Everyone makes a contribution here. I appreciate Bob taking the time to hunt for bargains. I also appreciate how Harry keeps the spirit light. This is one of the friendliest sites around. Let's keep it that way. -Derek


----------



## Router is still my name (May 3, 2006)

If anyone around here cuts back on posting, I’ll be so  I might have another accident the next time I go into the shop.
So far this year I’ve had none (No fire in the vacuum cleaner, No router bits flying past my eye, no stepping on rusty nails, no saws spitting poly into my face, …And I’ve saved enough cash from not having to go to emergency to buy some decent safety gear) so let’s keep it that way. :sold:


----------



## Dr.Zook (Sep 10, 2004)

*No poll or change needed.*

No poll needed Bj. You keep on being Bj  and Harry can keep on being Harry  and I (with multiple personalities) will keep on being someone!


----------



## duckarrowtypes (Aug 28, 2007)

Thanks for posting that youtube link to the bowl. Not only is it a great project by itself but it is very useful for my purposes. I do agree that the bandsaw method for the outside is fairly inaccurate so I won't be using this method.

To the link comments: please don't stop. I'm a newbie and I find the links invaluable.
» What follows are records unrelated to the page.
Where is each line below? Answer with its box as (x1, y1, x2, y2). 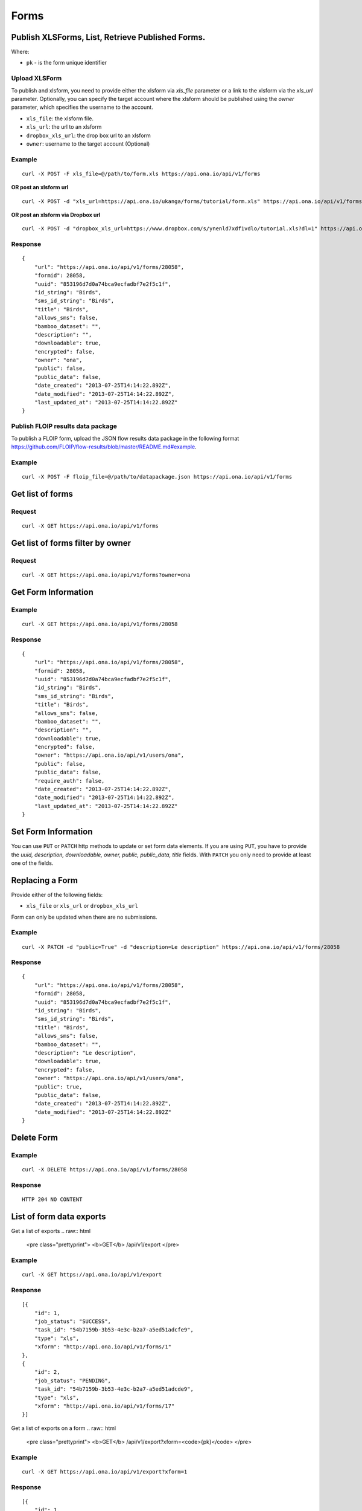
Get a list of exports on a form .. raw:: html (11, 1424, 116, 1432)
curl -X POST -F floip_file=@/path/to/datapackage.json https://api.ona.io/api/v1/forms (22, 473, 293, 480)
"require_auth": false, (34, 777, 105, 784)
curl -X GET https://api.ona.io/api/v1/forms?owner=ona (22, 571, 191, 578)
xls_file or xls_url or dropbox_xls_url (26, 902, 138, 910)
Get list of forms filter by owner (11, 538, 132, 548)
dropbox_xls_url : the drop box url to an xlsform (26, 132, 151, 139)
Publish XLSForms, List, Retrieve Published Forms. (11, 32, 206, 42)
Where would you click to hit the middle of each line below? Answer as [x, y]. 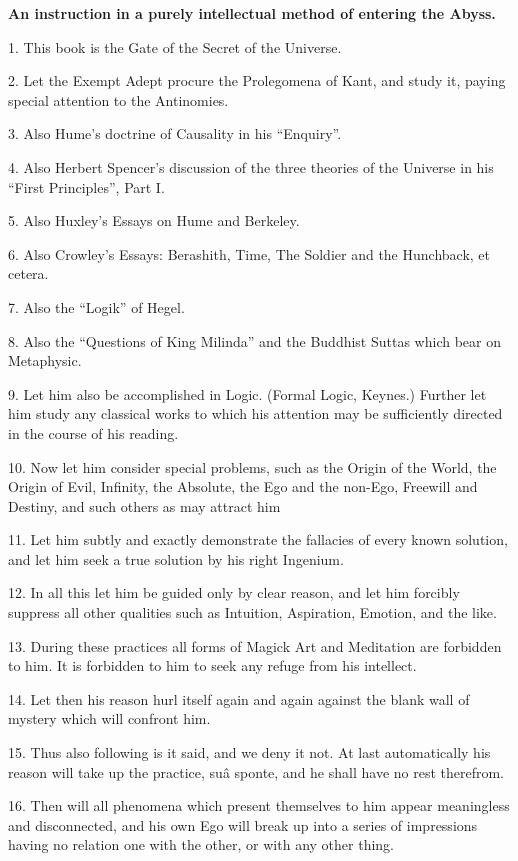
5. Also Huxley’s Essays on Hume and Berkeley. [154, 220]
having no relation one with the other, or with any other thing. [201, 844]
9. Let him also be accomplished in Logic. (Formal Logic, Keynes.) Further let [247, 393]
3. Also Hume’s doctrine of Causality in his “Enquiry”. [175, 133]
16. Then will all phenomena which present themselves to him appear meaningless [259, 805]
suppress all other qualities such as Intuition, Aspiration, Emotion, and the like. [252, 612]
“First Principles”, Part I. [86, 186]
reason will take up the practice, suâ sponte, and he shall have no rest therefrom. [256, 771]
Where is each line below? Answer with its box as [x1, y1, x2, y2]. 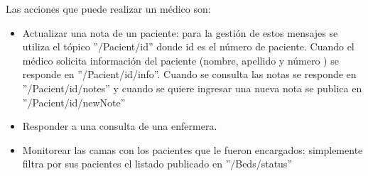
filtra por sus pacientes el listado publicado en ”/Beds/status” [22, 156, 292, 171]
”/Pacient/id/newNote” [22, 94, 126, 109]
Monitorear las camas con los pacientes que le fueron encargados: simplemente [22, 142, 363, 157]
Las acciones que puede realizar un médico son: [6, 1, 211, 16]
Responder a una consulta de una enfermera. [22, 119, 217, 133]
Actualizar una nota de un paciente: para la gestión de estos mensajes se [22, 25, 338, 40]
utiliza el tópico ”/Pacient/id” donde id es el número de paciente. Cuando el [22, 39, 355, 54]
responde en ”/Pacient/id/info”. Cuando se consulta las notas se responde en [22, 67, 357, 82]
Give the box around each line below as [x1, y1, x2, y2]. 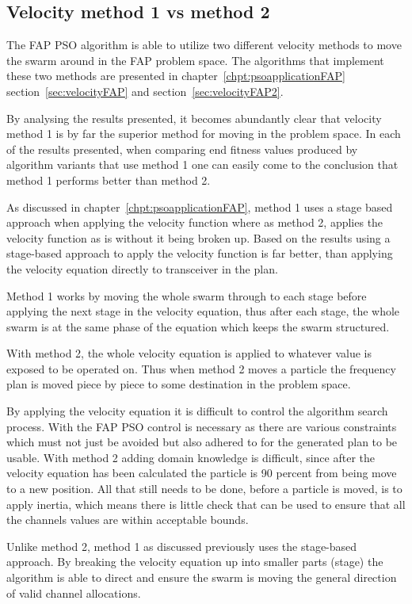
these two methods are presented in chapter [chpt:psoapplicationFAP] [6, 67, 345, 84]
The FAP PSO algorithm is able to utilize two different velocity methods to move [6, 36, 402, 53]
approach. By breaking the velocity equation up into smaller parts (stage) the [6, 553, 383, 570]
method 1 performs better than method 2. [6, 171, 211, 188]
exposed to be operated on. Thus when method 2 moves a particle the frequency [6, 360, 396, 377]
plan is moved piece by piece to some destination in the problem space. [6, 376, 351, 392]
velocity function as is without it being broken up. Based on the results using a [6, 229, 391, 246]
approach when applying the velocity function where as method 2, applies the [6, 214, 383, 231]
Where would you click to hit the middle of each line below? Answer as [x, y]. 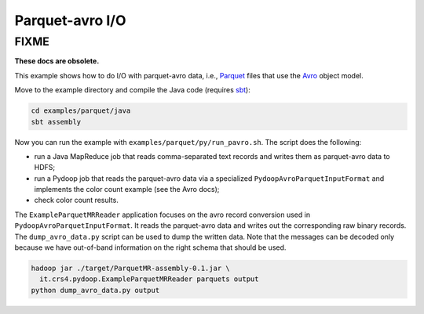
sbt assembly [56, 122]
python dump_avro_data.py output [95, 290]
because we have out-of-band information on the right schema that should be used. [150, 247]
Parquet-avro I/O [70, 20]
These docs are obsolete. [57, 61]
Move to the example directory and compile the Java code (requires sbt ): [132, 90]
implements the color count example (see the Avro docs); [127, 189]
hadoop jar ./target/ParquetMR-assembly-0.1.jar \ [131, 269]
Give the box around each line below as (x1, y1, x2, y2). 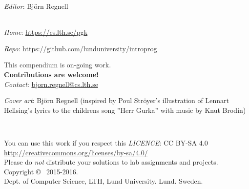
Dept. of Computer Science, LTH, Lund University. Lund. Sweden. (4, 176, 203, 186)
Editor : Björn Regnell (4, 1, 68, 11)
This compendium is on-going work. (4, 60, 111, 70)
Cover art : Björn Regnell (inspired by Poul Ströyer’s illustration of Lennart (4, 95, 229, 105)
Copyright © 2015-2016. (4, 166, 78, 176)
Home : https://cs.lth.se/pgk (4, 27, 88, 37)
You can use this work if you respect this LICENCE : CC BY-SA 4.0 (4, 137, 208, 147)
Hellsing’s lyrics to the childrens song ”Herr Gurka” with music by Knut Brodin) (4, 105, 246, 115)
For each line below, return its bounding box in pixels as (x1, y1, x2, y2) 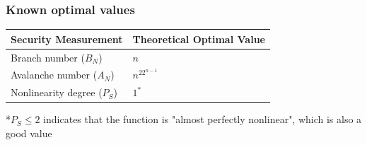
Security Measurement (11, 31, 123, 46)
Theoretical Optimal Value (132, 31, 265, 46)
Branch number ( (11, 50, 85, 64)
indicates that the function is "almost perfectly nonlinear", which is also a (43, 112, 362, 127)
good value (6, 125, 52, 140)
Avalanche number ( (11, 67, 98, 82)
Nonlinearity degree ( (11, 85, 103, 100)
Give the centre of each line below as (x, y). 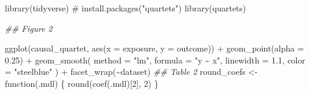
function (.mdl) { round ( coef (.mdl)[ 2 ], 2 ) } (82, 83)
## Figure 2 (29, 28)
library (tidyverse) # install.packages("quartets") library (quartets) (126, 8)
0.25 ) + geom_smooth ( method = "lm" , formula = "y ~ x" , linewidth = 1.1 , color (155, 60)
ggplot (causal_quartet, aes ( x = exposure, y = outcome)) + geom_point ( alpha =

Some of you may know that I have a small CNC machine. I spent about as much on this device as one might spend on a really great tablesaw: $1500. The CNC I have isn't the best in the world nor would it be very good at, say, hogging out anything harder than padauk. One fantastic use for the CNC that I've discovered is that it is extremely easy to make highly accurate router templates! The CNC is extremely versatile and I would suggest one (even a small one) as a useful addition to any woodworking shop.


----------